= The Last Act =

Short story by Roald Dahl

"The Last Act" is a 1966 short story by Roald Dahl, described by its author as an attempt to write about "murder by fucking." It was first published in the January 1966 issue of Playboy, having been rejected by The New Yorker because of its disturbing content. It was later included in the collection Switch Bitch, published in 1974 by Michael Joseph Ltd.

==Synopsis==
Middle-aged New York widow Anna Cooper has been contemplating suicide after losing her beloved husband Ed in a car accident, but begins to feel life may be worth living again after helping out in a friend's adoption agency. While visiting Dallas, Texas alone on agency business, Anna starts to feel uneasy and vulnerable. She remembers that an old flame, Dr. Conrad Kreuger, lives in Dallas, and telephones him from her hotel. Anna and Conrad had been high school sweethearts, but Anna had left Conrad to marry Ed, and Conrad had married another woman soon afterwards. Conrad seems pleased to hear from Anna, and suggests they meet in her hotel's bar for a drink.

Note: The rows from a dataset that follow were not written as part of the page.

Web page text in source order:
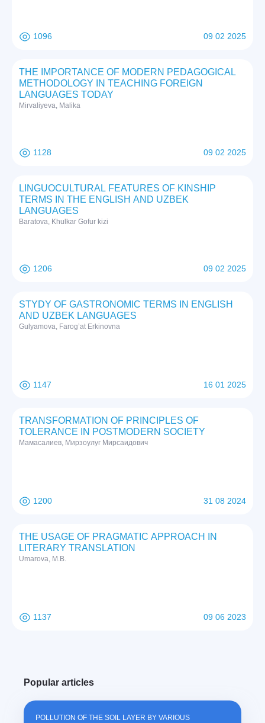
1096 09 02 2025
THE IMPORTANCE OF MODERN PEDAGOGICAL
METHODOLOGY IN TEACHING FOREIGN
LANGUAGES TODAY
Mirvaliyeva, Malika
1128 09 02 2025
LINGUOCULTURAL FEATURES OF KINSHIP
TERMS IN THE ENGLISH AND UZBEK
LANGUAGES
Baratova, Khulkar Gofur kizi
1206 09 02 2025
STYDY OF GASTRONOMIC TERMS IN ENGLISH
AND UZBEK LANGUAGES
Gulyamova, Farog’at Erkinovna
1147 16 01 2025
TRANSFORMATION OF PRINCIPLES OF
TOLERANCE IN POSTMODERN SOCIETY
Мамасалиев, Мирзоулуг Мирсаидович
1200 31 08 2024
THE USAGE OF PRAGMATIC APPROACH IN
LITERARY TRANSLATION
Umarova, M.B.
1137 09 06 2023
Popular articles
POLLUTION OF THE SOIL LAYER BY VARIOUS
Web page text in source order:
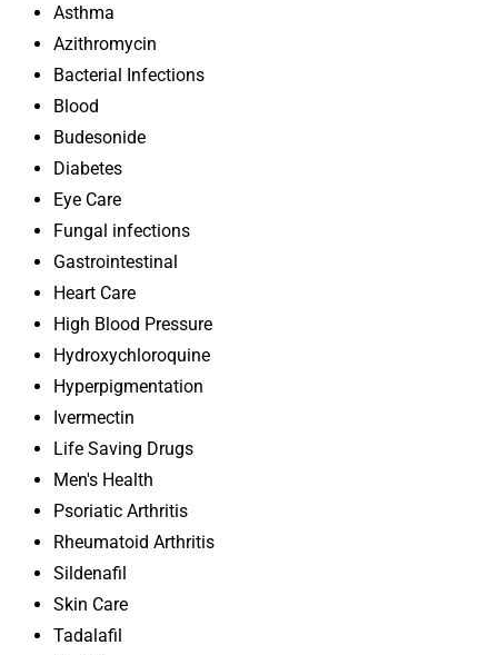
Asthma
Azithromycin
Bacterial Infections
Blood
Budesonide
Diabetes
Eye Care
Fungal infections
Gastrointestinal
Heart Care
High Blood Pressure
Hydroxychloroquine
Hyperpigmentation
Ivermectin
Life Saving Drugs
Men's Health
Psoriatic Arthritis
Rheumatoid Arthritis
Sildenafil
Skin Care
Tadalafil
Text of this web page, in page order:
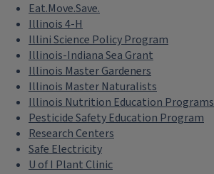
Eat.Move.Save.
Illinois 4-H
Illini Science Policy Program
Illinois-Indiana Sea Grant
Illinois Master Gardeners
Illinois Master Naturalists
Illinois Nutrition Education Programs
Pesticide Safety Education Program
Research Centers
Safe Electricity
U of I Plant Clinic

When he arrives, Anna learns that Conrad is a gynecologist and is now divorced. While he appears sympathetic when Anna describes her emotional fragility, he reveals he still feels bitter about the way she had jilted him. Nevertheless, Conrad suggests that he and Anna might have "a bit of unfinished business." Anna has drunk several martinis, and lets Conrad take her to her hotel room.

They prepare to make love, but Conrad suddenly becomes aggressive, pinning Anna down on the bed and "diagnosing" her as having menopausal symptoms. When Anna begins screaming, Conrad pushes her to the floor, and she staggers, sobbing, to the bathroom, shutting the door behind her. When Conrad – who has evidently planned revenge on Anna for breaking up with him – hears her open the bathroom cabinet, he quickly dresses and leaves the room (the implication is that Anna will commit suicide by cutting her wrists with a razor blade).

==Reception==
Dahl's biographer, Jeremy Treglown, states that "The Last Act" is a story that Dahl "would have done better to have scrapped... While the fiction is far from drawing readers into admiring Conrad, and its sympathies remain painfully with Anna, it has no purpose as a mechanism other than to lead to a crudely sensationalist conclusion." Philosophy professor Bert Olivier analysed the story in some depth in his book Philosophy and Communication.